Targeting Novel Pediatric-Specific FLT3 Mutations
Acute myeloid leukemia (AML) remains one of the most difficult challenges in pediatric oncology with more than half of children with AML failing available therapies. Although FLT3 mutations may provide a therapeutic target, these mutations are not common in children. Through genomic sequencing we have discovered 32 different novel mutations in FLT3 gene that are unique to childhood AML and may provide possibility of extending FLT3 inhibitors to a larger cohort of children with AML. Before they can be used as a viable therapeutic target, function of these novel mutations must be established and drugs must be identified that appropriately target these mutations.

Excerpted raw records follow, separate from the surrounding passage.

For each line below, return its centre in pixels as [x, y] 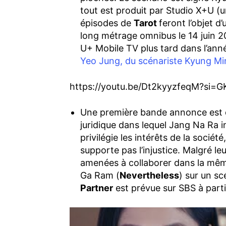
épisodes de [107, 23]
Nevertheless [149, 176]
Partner [97, 188]
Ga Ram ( [100, 176]
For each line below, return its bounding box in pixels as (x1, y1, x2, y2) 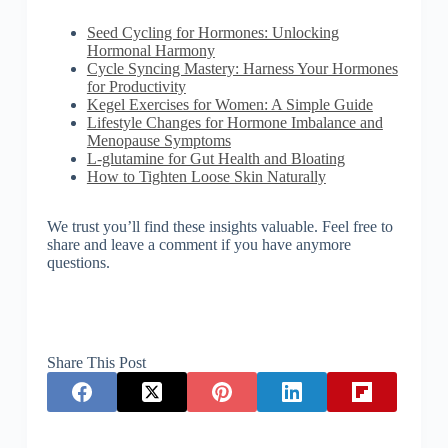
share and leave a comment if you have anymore (46, 235, 351, 253)
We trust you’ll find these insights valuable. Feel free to (46, 217, 393, 235)
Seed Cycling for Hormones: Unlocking (86, 23, 339, 41)
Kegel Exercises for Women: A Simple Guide (86, 95, 373, 113)
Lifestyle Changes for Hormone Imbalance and (86, 113, 383, 131)
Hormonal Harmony (86, 41, 215, 59)
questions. (46, 253, 110, 271)
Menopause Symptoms (86, 131, 231, 149)
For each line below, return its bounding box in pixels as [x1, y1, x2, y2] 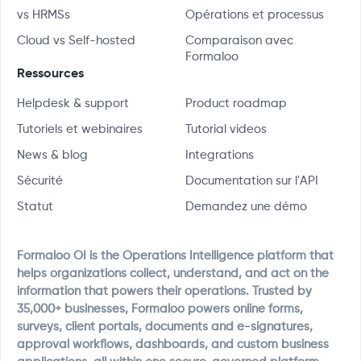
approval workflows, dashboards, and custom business [17, 338, 329, 351]
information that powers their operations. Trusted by [17, 285, 312, 297]
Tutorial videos [185, 123, 267, 135]
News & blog [17, 149, 88, 161]
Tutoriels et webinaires [17, 123, 143, 135]
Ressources [17, 68, 84, 81]
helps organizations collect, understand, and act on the [17, 268, 329, 280]
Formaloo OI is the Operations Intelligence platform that [17, 250, 334, 262]
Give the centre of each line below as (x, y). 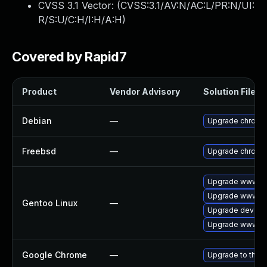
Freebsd (39, 151)
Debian (37, 121)
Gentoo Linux (50, 203)
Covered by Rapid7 (69, 57)
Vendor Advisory (145, 91)
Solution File (229, 91)
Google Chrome (55, 255)
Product (39, 91)
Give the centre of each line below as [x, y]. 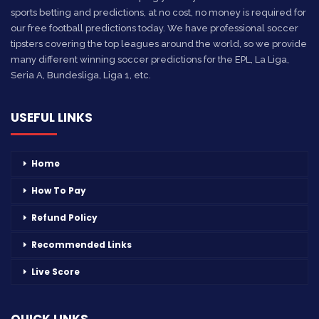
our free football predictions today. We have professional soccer [155, 28]
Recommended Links [82, 245]
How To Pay [59, 191]
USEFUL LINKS [52, 117]
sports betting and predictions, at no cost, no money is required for [158, 12]
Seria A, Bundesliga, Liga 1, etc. [81, 75]
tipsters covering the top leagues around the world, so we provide [159, 43]
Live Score [56, 272]
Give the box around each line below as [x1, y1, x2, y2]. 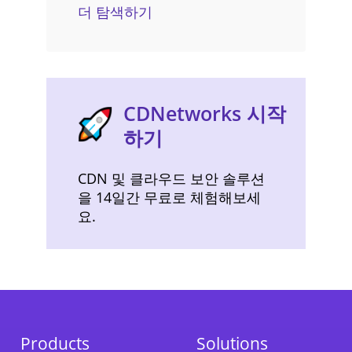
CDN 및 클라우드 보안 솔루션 [78, 169, 265, 188]
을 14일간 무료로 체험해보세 [78, 188, 261, 207]
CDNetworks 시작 [123, 100, 286, 126]
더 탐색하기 [78, 2, 152, 21]
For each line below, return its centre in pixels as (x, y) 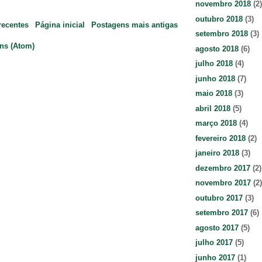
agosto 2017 (217, 227)
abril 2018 (213, 108)
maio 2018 (214, 94)
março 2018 (216, 123)
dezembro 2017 (223, 168)
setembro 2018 (222, 34)
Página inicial (60, 25)
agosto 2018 (217, 49)
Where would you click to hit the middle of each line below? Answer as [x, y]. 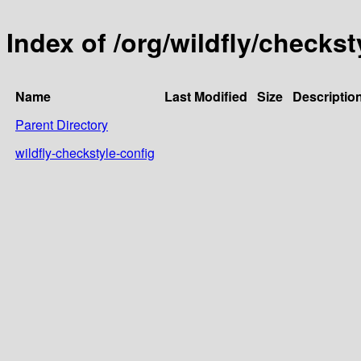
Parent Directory [62, 124]
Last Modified [206, 96]
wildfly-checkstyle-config [85, 152]
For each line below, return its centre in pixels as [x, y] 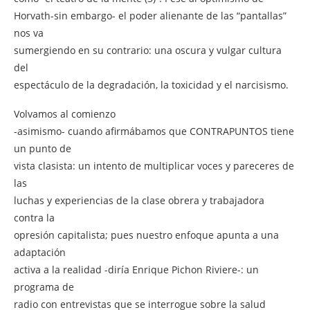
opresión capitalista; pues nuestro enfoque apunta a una [146, 235]
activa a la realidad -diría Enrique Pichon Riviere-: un [136, 269]
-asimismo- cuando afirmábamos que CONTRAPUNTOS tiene [154, 131]
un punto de [43, 148]
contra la [34, 217]
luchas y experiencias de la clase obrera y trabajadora [139, 200]
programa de [44, 286]
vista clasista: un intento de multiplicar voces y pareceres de [154, 165]

We will use molecular cloning techniques developed in our laboratory to engineer cells that express the mutant cells and determine if they can grow without external stimulation. In addition, as each type of mutation may have a different response to different drugs, mutant cells will be tested against a large number of FLT3 inhibitors as well as other targeted agents.
To optimize this analysis, we have developed a robotic high throughput drug-screening platform that can rapidly test multiple cell lines against over 160 drugs and generate a response profile that can be linked to mutation type. This approach will allow identification of precise mutations that would most benefit from the most appropriate drugs. The information from this study will be given to the COG phase III AML trial, which is currently designing the next phase III trial for incorporation.